Un autre centre de développement en Belgique est le port d’Anvers-Bruges. skeyes, SkeyDrone, le port d’Anvers-Bruges et de nombreux autres partenaires comme l’opérateur de drones DroneMatrix et le développeur de logiciels Unifly ont uni leurs forces pour créer une zone de vol qui couvre les 120km² du port où des opérations BVLOS (Beyond Visual Line of Sight) sont autorisées. Les vols de drones sont opérés depuis un centre de contrôle unique et les pilotes n’ont donc pas de lien visuel direct avec les appareils en vol. Les drones permettent de contrôler les infrastructures du port et les chargements. Ce projet au port d’Anvers-Bruges est l’un des plus avancés en Europe.
C’est d’ailleurs au port d’Anvers-Bruges que le premier vol BVLOS européen a été effectué le 21 juin 2022 dans le cadre du projet SAFIR-Med (Safe and Flexible Integration of Advanced U-space Services Focusing on Medical Air Mobility). Ce projet avait pour objectif de mettre au point des solutions pour l’intégration d’une mobilité aérienne urbaine sûre, durable, socialement acceptable au profit de la collectivité en se focalisant sur des applications médicales. Le port d’Anvers-Bruges qui dispose de longue voies aériennes au-dessus de l’Escaut constitue une zone de test idéale.
D’autres applications de vols de drones sont déjà en cours en Belgique notamment l’inspection d’infrastructures critiques par le gestionnaire du réseau de transport d'électricité à haute tension Elia ou encore par Infrabel pour le réseau ferroviaire.
Quand verrons-nous des drones voler au-dessus de nos têtes ?
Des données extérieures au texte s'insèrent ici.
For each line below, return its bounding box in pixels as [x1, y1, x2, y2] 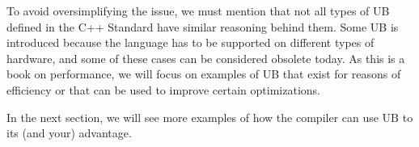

En Europe, nous suivons une feuille de route différente de la Chine. Nous attachons une plus grande importance à l'intégration sûre de cette technologie dans l'espace aérien. Mais le U-space et toutes les applications qui garantiront les vols de drones en toute sécurité sont en voie de finalisation.
Dans un premier temps, des applications commerciales verront le jour, telles que les drones de transport de marchandises ainsi que des applications socialement profitables comme les appareils à usage médical. Les drones transportant des passagers, qui nécessitent un niveau de sécurité encore plus élevé, suivront ultérieurement. En Europe, les drones taxis font également l'objet de procédures de certification.
Du côté de la réglementation, le 3e paquet législatif approuvé par l'Europe en avril 2024 ouvrira la voie aux taxis aériens. Au départ, les pilotes de ces eVTOL communiqueront encore avec le contrôle aérien. Les premiers vols de drones sans pilote transportant des passagers sont eux attendus dans les prochaines années en Belgique et en Europe.
skeyes joue aussi un rôle clé grâce à son expertise et influence la réglementation qui est traduite en procédures opérationnelles et en méthodes de travail.
skeyes fait figure de pionnière dans le domaine de l’intégration du trafic des drones et soutient depuis quelques années déjà les nouvelles applications émergentes. Elle le fait à travers de nombreux projets, tant au niveau européen que national.
Pour le développement de nouvelles applications et de nouveaux services fournis par les drones, le niveau d’acceptation sociale sera déterminant. Si les transports médicaux urgents devraient faire l’unanimité, les livraisons de colis ou de pizza en revanche n’obtiendraient sans doute pas l’aval d’une majorité de la population.
Nous pouvons en tous cas voir l’avenir sereinement car il y a en Belgique à la fois une très grande attention portée à la sécurité et à la fois un secteur des drones très actif, ce qui ouvre de nombreuses opportunités économiques et sociales.